17th July UPDATE – the motion was PASSED – thanks to our supporters! 16th July – your chance to push the Council for meaningful climate action

Basingstoke and Deane Borough Council’s next meeting, on Thursday 16th July (agenda at https://democracy.basingstoke.gov.uk/ieListDocuments.aspx?CId=143&MId=1714  ) , has a motion before it, “Climate Emergency SPD” (agenda item 17), which BTN would like to see passed.  This motion asks the Council to consider fast-tracking a “Supplementary Planning Document” (SPD) to outline the measures that the Council expects for new developments to achieve net zero carbon, with a response in six months.

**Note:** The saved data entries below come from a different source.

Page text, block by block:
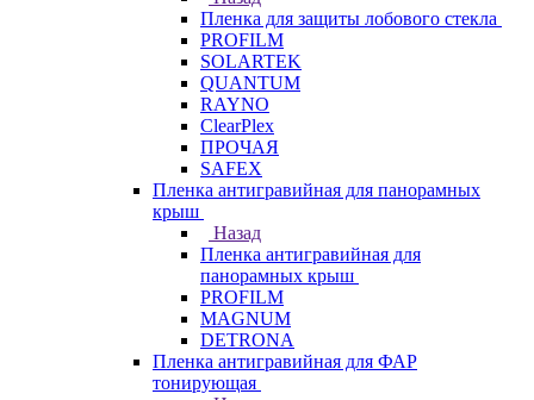
Пленка для защиты лобового стекла
PROFILM
SOLARTEK
QUANTUM
RAYNO
ClearPlex
ПРОЧАЯ
SAFEX
Пленка антигравийная для панорамных
крыш
Назад
Пленка антигравийная для
панорамных крыш
PROFILM
MAGNUM
DETRONA
Пленка антигравийная для ФАР
тонирующая

BTN asked for a climate emergency SPD at February’s Council meeting, but was brushed off with the response that it would take 18 months and by that time the Local Plan Update would be well on the way (due in 2023 at the earliest).  Since then the climate emergency has only increased, with predictions of 1.5 deg C warming before the 2030 net-zero target set by the Council’s climate emergency strategy.  Also we have seen, at local and national level, what government can do when it really appreciates that there is an emergency!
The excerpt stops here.